3

Various processes log in various formats to various locations with various roll-over logic in /var/log.

I'd like a log-viewer that can handle a decent quantity of data, join roll-over log files, and ideally could even interleave log records to get a timeline of what happened on the machine.

For example, I saw a CPU usage spike at a certain time this morning and I'd like to see if there's anything in any of the logs that explains it.

P.S. Yes I realize there's configuration issues like Apache logs can be "anything" so you'd need to tell the log viewer how to parse, and yes I understand that interleaving is hard between products because few columns (except possible "date" and "general message") would necessarily line up.

1

If you've got less than 500MB/day and are only monitoring a single server -- or don't mind paying, you're probably looking for Splunk.

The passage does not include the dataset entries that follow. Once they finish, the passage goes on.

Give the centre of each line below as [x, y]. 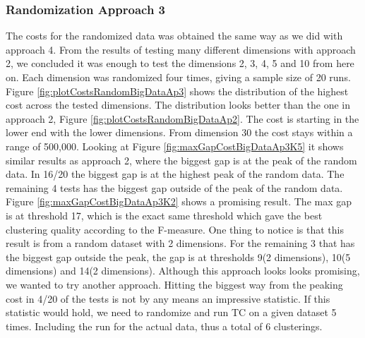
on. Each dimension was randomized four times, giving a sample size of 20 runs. [178, 77]
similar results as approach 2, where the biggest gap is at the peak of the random [181, 160]
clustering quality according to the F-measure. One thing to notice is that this [175, 229]
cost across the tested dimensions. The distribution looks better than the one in [178, 105]
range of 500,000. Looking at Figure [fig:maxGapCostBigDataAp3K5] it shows [175, 146]
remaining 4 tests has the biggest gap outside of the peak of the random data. [174, 187]
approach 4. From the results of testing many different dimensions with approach [181, 49]
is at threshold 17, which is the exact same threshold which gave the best [164, 215]
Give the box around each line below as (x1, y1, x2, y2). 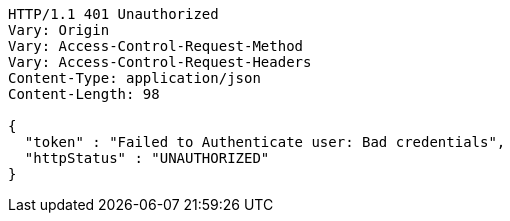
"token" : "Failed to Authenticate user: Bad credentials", (24, 134, 506, 150)
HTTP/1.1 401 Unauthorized (8, 6, 219, 22)
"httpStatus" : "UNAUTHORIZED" (24, 150, 270, 166)
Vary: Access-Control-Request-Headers (8, 54, 312, 70)
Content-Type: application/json (8, 70, 261, 86)
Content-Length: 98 (8, 86, 160, 102)
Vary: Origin (8, 22, 110, 38)
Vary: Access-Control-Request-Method (8, 38, 304, 54)
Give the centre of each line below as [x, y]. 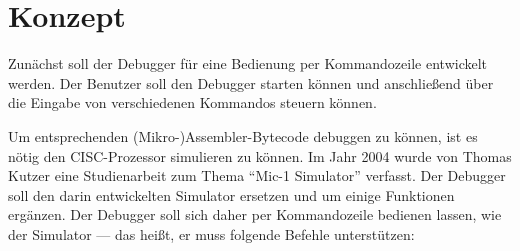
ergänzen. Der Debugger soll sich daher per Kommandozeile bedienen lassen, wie [255, 214]
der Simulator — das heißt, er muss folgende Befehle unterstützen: [211, 233]
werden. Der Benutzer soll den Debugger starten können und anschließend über [251, 82]
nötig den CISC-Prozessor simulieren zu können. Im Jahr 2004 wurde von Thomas [260, 155]
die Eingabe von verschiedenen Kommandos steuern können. [192, 102]
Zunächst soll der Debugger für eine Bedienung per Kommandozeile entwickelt [248, 63]
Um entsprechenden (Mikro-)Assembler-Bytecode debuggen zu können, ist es [243, 135]
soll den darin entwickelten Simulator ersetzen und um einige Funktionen [231, 194]
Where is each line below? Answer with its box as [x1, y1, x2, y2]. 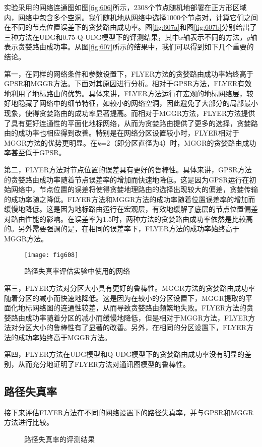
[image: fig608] [24, 251, 79, 259]
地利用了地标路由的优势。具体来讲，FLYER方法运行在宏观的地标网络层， [4, 88, 247, 98]
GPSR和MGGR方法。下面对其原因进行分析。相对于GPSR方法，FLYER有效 [4, 78, 252, 89]
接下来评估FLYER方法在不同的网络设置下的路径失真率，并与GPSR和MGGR [4, 407, 253, 417]
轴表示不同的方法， [183, 31, 247, 42]
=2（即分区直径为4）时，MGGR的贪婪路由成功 [101, 137, 256, 148]
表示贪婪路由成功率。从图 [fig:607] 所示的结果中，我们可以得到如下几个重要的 [4, 41, 254, 52]
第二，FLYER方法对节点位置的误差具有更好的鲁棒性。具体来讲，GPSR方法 [4, 164, 252, 174]
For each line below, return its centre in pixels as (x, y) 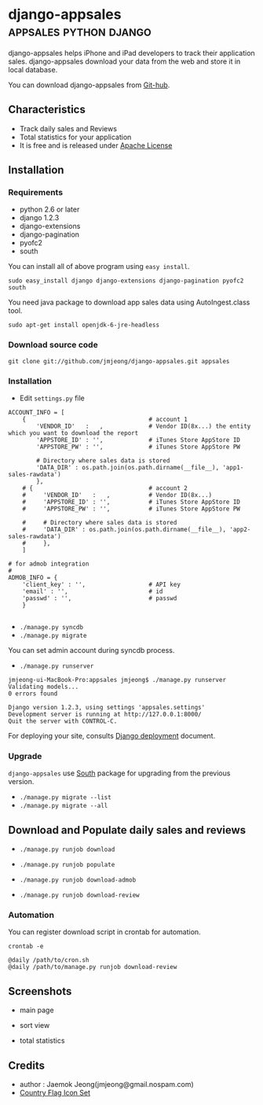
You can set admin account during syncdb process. (91, 650)
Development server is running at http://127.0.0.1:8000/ (105, 715)
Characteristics (47, 110)
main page (37, 1010)
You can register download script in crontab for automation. (105, 932)
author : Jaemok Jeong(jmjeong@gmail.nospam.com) (106, 1085)
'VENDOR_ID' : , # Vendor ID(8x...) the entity (144, 426)
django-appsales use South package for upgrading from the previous (119, 773)
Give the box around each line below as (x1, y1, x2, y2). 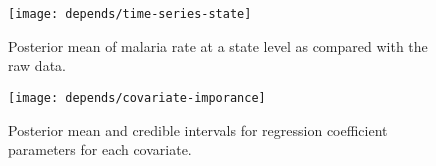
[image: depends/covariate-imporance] (8, 90, 266, 105)
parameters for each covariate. (8, 139, 192, 160)
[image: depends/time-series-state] (8, 7, 252, 21)
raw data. (8, 55, 66, 76)
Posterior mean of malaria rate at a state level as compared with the (8, 35, 428, 56)
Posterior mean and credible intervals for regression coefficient (8, 119, 388, 140)
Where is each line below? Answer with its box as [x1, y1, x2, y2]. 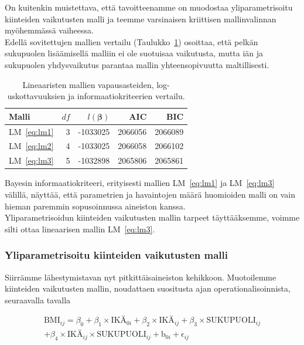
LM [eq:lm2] [9, 140, 54, 152]
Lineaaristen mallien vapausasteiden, [22, 78, 154, 90]
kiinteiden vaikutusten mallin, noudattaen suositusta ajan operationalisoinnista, [5, 282, 291, 295]
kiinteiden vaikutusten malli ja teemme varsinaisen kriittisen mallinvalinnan [5, 12, 276, 25]
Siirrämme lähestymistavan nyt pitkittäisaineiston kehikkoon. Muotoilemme [5, 270, 276, 283]
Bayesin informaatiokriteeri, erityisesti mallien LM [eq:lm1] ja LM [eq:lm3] [5, 177, 275, 189]
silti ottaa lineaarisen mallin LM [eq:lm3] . [5, 222, 155, 235]
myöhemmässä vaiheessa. [5, 24, 94, 36]

  • thanks that looks interesting. I was hoping for free tool I could install but of course this is a good answer too. – Jason Cohen Jul 9 '09 at 14:49
1

Check out this question (Is anybody using Splunk in a large-scale production environment? ) for other people's experiences with splunk and its competitors.

1

Real men use grep and print their logs. Makes good bedtime reading material. ;-)

  • heheh...so that makes me a real men :) something that filters out unneeded stuff, even if it's based on grep, would make my life easier – Jure1873 Dec 3 '09 at 20:30
1

I can recommend Lire of the LogReport project. I used to work on that project, but it is Open Source, and allows you to analyze many different log files. There are binary Debian and Ubuntu packages at least, but likely for other platforms too.

0

Splunk might interest you.

Disclaimer: It's commercial and costs money beyond a certain amount of data per day.

But it does provide an interface for everything that you describe above.